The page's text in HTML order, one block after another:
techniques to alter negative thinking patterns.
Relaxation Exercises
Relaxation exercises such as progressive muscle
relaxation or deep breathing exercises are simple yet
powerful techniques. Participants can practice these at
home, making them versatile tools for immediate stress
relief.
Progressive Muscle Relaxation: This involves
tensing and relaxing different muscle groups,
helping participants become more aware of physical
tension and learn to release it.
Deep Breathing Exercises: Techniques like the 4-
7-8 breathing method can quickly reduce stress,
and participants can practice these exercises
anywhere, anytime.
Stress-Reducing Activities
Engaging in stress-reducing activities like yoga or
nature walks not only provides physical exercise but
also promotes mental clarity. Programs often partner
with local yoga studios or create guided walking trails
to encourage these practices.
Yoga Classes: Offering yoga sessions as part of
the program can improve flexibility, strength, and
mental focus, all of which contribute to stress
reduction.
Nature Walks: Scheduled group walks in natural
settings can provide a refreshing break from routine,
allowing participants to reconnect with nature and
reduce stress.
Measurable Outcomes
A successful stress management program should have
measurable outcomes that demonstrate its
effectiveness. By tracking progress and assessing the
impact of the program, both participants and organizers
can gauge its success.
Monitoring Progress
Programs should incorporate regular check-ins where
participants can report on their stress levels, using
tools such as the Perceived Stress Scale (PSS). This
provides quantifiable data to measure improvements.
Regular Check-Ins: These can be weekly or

◆ AIM OF THE EXERCISE
Reproduce, line for line, the material, starting at its first line, and end once the line holding "powerful techniques. Participants" has been output.

◆ EXERCISE ANSWER
The page's text in HTML order, one block after another:
techniques to alter negative thinking patterns.
Relaxation Exercises
Relaxation exercises such as progressive muscle
relaxation or deep breathing exercises are simple yet
powerful techniques. Participants can practice these at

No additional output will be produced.